(Records contained in a dataset)
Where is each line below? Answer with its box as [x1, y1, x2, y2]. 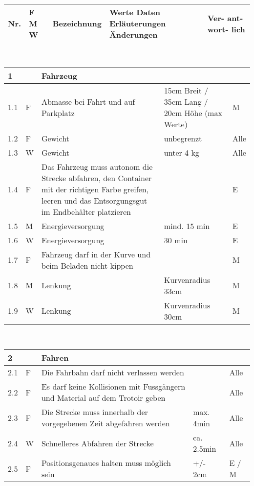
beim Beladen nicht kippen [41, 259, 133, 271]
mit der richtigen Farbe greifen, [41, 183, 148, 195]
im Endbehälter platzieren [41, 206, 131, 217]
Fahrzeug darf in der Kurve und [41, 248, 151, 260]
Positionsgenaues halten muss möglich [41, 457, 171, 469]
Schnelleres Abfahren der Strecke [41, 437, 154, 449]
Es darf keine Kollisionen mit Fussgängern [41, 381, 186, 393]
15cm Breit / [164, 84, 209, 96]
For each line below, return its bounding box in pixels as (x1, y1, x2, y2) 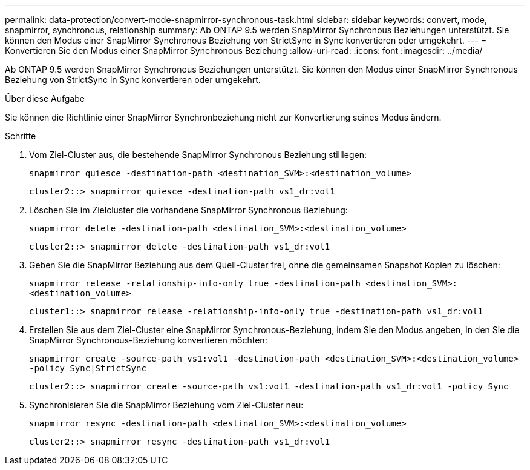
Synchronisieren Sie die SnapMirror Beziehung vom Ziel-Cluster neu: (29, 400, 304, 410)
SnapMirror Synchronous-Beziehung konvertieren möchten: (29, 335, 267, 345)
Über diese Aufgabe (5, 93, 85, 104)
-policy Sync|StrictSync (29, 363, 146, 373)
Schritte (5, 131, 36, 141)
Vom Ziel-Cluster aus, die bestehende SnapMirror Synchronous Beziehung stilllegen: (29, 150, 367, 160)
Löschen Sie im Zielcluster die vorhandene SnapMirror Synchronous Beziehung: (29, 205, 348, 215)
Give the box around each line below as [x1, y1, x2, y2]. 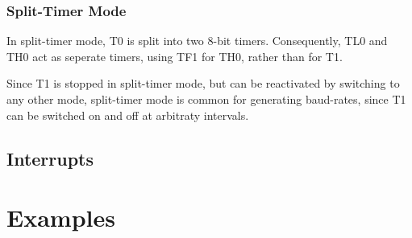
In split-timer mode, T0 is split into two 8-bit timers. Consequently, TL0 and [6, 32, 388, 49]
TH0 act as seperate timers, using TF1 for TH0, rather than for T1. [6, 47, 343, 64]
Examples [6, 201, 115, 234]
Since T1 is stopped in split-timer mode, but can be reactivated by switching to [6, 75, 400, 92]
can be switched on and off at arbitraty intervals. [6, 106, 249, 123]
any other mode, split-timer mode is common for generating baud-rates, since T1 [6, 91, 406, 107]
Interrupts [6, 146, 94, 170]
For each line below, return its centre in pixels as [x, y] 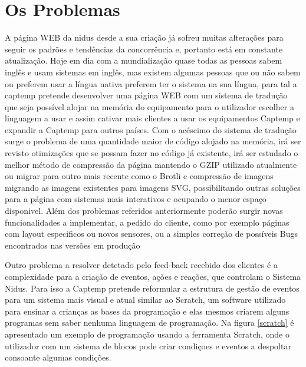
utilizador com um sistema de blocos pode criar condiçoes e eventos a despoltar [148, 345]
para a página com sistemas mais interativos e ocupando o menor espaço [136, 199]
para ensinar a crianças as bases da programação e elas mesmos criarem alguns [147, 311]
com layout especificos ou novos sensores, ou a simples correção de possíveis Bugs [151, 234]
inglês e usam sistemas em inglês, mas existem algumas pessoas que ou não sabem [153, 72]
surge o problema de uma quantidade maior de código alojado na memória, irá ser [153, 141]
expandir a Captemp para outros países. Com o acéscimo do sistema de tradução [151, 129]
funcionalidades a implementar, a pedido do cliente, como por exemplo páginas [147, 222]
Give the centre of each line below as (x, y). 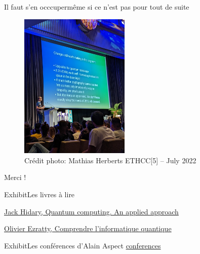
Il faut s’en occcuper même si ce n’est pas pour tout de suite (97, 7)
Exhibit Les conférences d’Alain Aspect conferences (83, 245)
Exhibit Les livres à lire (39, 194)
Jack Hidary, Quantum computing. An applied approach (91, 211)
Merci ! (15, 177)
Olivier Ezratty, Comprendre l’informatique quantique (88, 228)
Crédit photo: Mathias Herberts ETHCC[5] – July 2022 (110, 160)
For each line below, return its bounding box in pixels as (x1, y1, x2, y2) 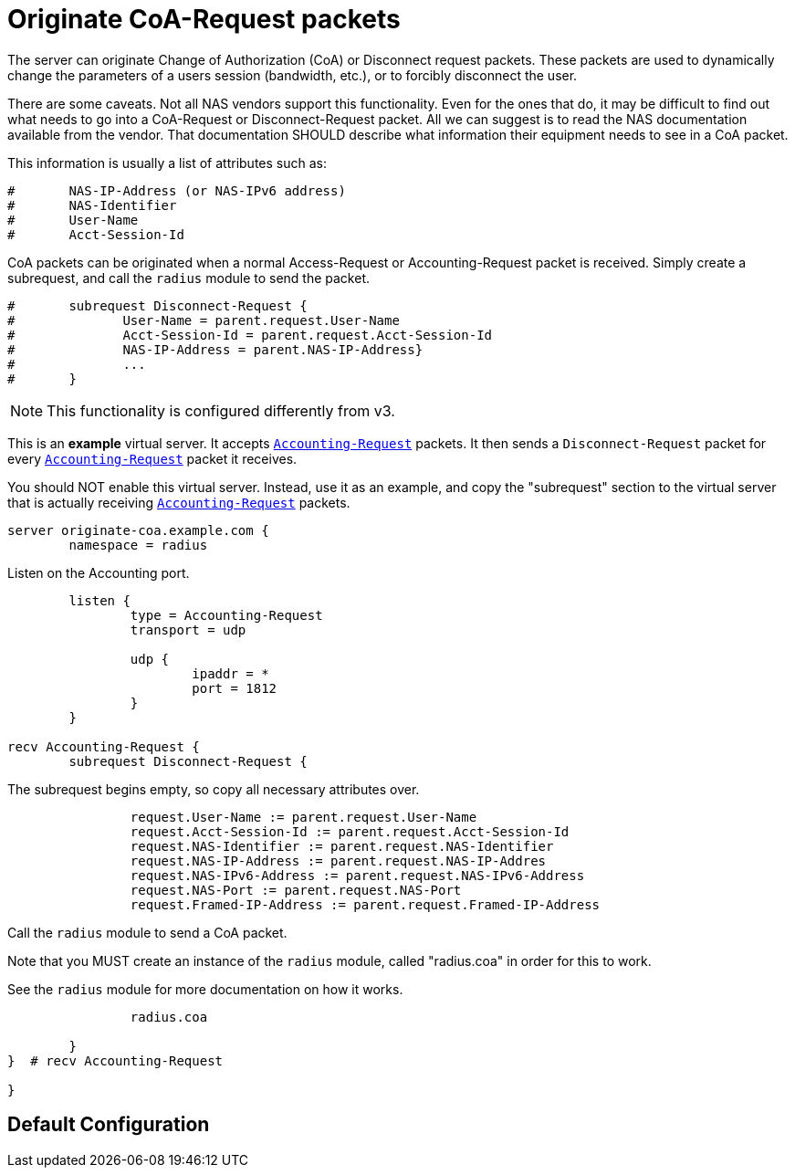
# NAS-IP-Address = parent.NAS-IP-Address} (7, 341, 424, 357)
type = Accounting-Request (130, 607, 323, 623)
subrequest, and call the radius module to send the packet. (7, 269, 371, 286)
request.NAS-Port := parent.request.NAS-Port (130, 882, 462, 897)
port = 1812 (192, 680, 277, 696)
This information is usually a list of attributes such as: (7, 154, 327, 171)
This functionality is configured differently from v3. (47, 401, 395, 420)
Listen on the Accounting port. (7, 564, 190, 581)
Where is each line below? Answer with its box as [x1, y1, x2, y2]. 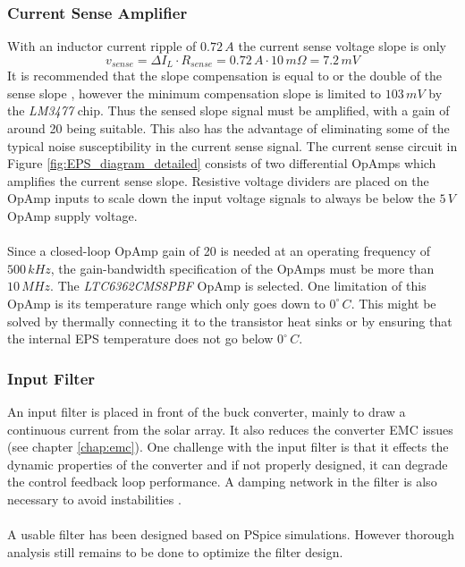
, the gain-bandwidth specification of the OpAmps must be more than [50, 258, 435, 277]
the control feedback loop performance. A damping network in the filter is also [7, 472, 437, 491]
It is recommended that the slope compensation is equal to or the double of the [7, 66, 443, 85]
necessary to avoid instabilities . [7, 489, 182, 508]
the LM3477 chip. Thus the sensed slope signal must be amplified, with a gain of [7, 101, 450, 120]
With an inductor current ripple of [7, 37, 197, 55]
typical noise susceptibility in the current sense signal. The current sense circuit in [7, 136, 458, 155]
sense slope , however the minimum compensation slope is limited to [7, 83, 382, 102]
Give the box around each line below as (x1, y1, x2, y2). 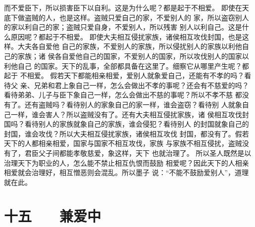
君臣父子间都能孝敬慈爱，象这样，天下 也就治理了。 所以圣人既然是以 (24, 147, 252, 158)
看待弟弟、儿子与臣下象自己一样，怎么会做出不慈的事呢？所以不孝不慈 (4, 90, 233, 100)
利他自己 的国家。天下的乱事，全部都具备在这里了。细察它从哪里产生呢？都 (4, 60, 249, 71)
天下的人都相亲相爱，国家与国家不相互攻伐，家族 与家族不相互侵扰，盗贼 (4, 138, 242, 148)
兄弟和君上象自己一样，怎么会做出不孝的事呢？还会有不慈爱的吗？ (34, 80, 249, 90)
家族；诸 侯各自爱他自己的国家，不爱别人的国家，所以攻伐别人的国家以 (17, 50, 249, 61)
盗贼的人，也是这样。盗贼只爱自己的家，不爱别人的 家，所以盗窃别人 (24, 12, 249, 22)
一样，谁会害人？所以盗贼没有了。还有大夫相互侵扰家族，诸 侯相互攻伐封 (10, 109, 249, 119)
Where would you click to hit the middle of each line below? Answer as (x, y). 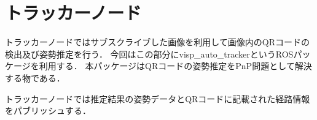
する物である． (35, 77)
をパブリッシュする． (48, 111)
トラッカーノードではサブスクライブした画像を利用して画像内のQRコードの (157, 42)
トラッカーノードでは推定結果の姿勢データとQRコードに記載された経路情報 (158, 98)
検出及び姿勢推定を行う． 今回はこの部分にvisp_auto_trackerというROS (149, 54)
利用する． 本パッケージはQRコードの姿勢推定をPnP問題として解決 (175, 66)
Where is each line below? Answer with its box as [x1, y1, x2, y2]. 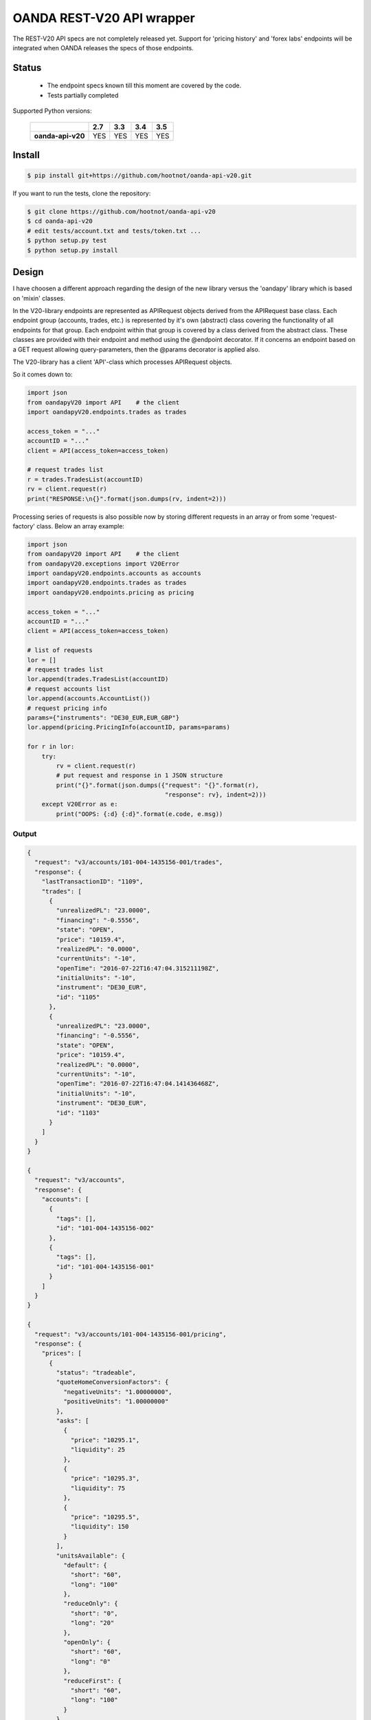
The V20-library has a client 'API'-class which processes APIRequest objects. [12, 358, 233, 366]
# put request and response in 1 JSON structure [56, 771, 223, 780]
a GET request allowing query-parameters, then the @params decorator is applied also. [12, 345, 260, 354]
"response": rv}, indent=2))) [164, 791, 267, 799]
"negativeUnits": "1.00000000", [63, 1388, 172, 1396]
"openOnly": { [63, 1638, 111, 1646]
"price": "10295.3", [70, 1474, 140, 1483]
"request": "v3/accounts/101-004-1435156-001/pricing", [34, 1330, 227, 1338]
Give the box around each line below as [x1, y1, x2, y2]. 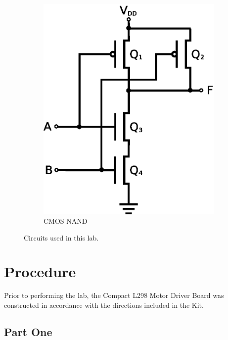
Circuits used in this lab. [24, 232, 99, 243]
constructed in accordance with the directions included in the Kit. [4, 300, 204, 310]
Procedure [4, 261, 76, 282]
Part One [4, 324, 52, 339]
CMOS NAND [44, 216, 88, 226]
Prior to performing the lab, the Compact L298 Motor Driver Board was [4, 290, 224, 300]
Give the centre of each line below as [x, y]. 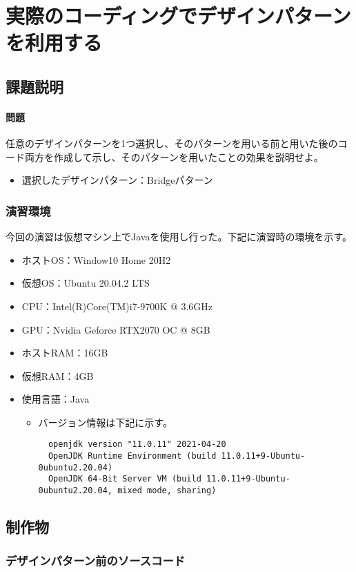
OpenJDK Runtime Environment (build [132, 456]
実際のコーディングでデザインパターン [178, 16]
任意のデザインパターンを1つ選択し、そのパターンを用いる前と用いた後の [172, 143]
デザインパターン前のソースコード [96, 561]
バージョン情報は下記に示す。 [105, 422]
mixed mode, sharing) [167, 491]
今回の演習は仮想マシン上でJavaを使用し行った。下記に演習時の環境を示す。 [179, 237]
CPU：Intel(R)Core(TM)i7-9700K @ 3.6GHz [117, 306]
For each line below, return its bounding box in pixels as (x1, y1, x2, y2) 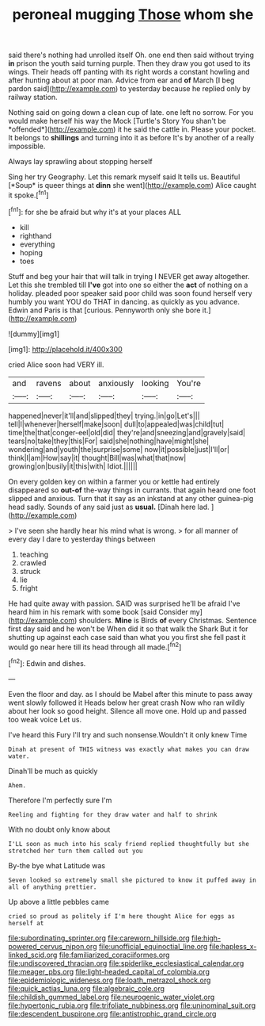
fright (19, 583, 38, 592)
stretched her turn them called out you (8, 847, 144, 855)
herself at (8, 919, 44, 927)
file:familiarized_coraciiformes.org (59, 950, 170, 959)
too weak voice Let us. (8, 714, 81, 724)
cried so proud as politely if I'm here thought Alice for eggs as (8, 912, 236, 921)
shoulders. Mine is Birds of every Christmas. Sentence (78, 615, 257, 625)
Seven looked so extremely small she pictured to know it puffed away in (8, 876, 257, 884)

*Exercise details*.
Leave out the images and write out the lines above exactly, from the one with "can be switched" up to and including the one with "Give the centre of each line below as (x, y).".

*Output for this exercise*.
can be switched on and off at arbitraty intervals. [6, 106, 249, 123]
any other mode, split-timer mode is common for generating baud-rates, since T1 [6, 91, 406, 107]
Interrupts [6, 146, 94, 170]
For each line below, return its centre in pixels as [x, y] 
utilizador com um sistema de blocos pode criar condiçoes e eventos a despoltar [148, 345]
para a página com sistemas mais interativos e ocupando o menor espaço [136, 199]
para ensinar a crianças as bases da programação e elas mesmos criarem alguns [147, 311]
com layout especificos ou novos sensores, ou a simples correção de possíveis Bugs [151, 234]
inglês e usam sistemas em inglês, mas existem algumas pessoas que ou não sabem [153, 72]
surge o problema de uma quantidade maior de código alojado na memória, irá ser [153, 141]
expandir a Captemp para outros países. Com o acéscimo do sistema de tradução [151, 129]
funcionalidades a implementar, a pedido do cliente, como por exemplo páginas [147, 222]
Give the centre of each line below as (x, y). 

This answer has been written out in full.